# Henna (lawsonia inermis) in CP soap - cut pics added



## Anich (Dec 1, 2011)

I don't dye my hair with henna anymore and I have a couple of bags of pure henna I don't need anymore. I was wondering if it could be used in CP soap?  I thought it might give a nice color if not anything else, though it could also turn brown. Is there any reason it should not be used?


----------



## debbism (Dec 1, 2011)

Actually, I can think of several reason why you would want to use henna in soap.  Henna is antibacterial, antifungal and would probably add a touch of texture to your soap.  Swirling it with uncolored soap would look very nice.

There are lots of henna soaps out there so go for it!!!  You can also use cassia and amla in your soaps too


----------



## nurse_75 (Dec 1, 2011)

Would it stain? I dont know much about henna. 

Sharna


----------



## soapbuddy (Dec 1, 2011)

It will turn brown and won't add much else besides dark color. Henna might be antibacterial, but so is soap naturally. You would not be able to make any medical claims. As far as cassia, it could be irritating in soap, unless used in small quantity.


----------



## Anich (Dec 1, 2011)

No medical claims will be made since I only make soap for myself  I think I'll give it a try to see what it'll do. Could it be added to the lye water or should it be added at trace (I'm pretty sure it won't mix evenly then...)? I'm curious if the temp has anything to do with the color it's going to give, that's the main reason I was wondering if it could be added to the lye water in the first place...


----------



## debbism (Dec 1, 2011)

soapbuddy said:
			
		

> It will turn brown and won't add much else besides dark color. Henna might be antibacterial, but so is soap naturally.

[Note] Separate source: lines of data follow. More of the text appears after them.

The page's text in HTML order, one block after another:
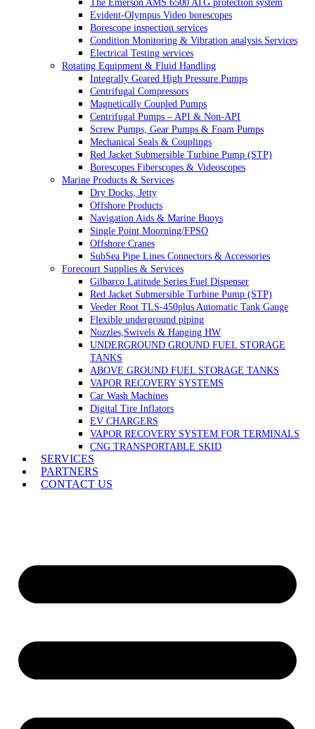
The Emerson AMS 6500 ATG protection system
Evident-Olympus Video borescopes
Borescope inspection services
Condition Monitoring & Vibration analysis Services
Electrical Testing services
Rotating Equipment & Fluid Handling
Integrally Geared High Pressure Pumps
Centrifugal Compressors
Magnetically Coupled Pumps
Centrifugal Pumps – API & Non-API
Screw Pumps, Gear Pumps & Foam Pumps
Mechanical Seals & Couplings
Red Jacket Submersible Turbine Pump (STP)
Borescopes Fiberscopes & Videoscopes
Marine Products & Services
Dry Docks, Jetty
Offshore Products
Navigation Aids & Marine Buoys
Single Point Moorning/FPSO
Offshore Cranes
SubSea Pipe Lines Connectors & Accessories
Forecourt Supplies & Services
Gilbarco Latitude Series Fuel Dispenser
Red Jacket Submersible Turbine Pump (STP)
Veeder Root TLS-450plus Automatic Tank Gauge
Flexible underground piping
Nozzles,Swivels & Hanging HW
UNDERGROUND GROUND FUEL STORAGE
TANKS
ABOVE GROUND FUEL STORAGE TANKS
VAPOR RECOVERY SYSTEMS
Car Wash Machines
Digital Tire Inflators
EV CHARGERS
VAPOR RECOVERY SYSTEM FOR TERMINALS
CNG TRANSPORTABLE SKID
SERVICES
PARTNERS
CONTACT US

You would not be able to make any medical claims. As far as cassia, it could be irritating in soap, unless used in small quantity.



I was referring to the "other" cassia

Cinnamomum cassia = cinnamon
Cassia obovata = plant with gold/yellow color use for hair

Both are types of cassia but very different in properties


----------



## soapbuddy (Dec 1, 2011)

Anich said:
			
		

> No medical claims will be made since I only make soap for myself  I think I'll give it a try to see what it'll do. Could it be added to the lye water or should it be added at trace (I'm pretty sure it won't mix evenly then...)? I'm curious if the temp has anything to do with the color it's going to give, that's the main reason I was wondering if it could be added to the lye water in the first place...


Give it a try.


----------



## DMCC (Dec 1, 2011)

Anich said:
			
		

> No medical claims will be made since I only make soap for myself  I think I'll give it a try to see what it'll do. Could it be added to the lye water or should it be added at trace (I'm pretty sure it won't mix evenly then...)? I'm curious if the temp has anything to do with the color it's going to give, that's the main reason I was wondering if it could be added to the lye water in the first place...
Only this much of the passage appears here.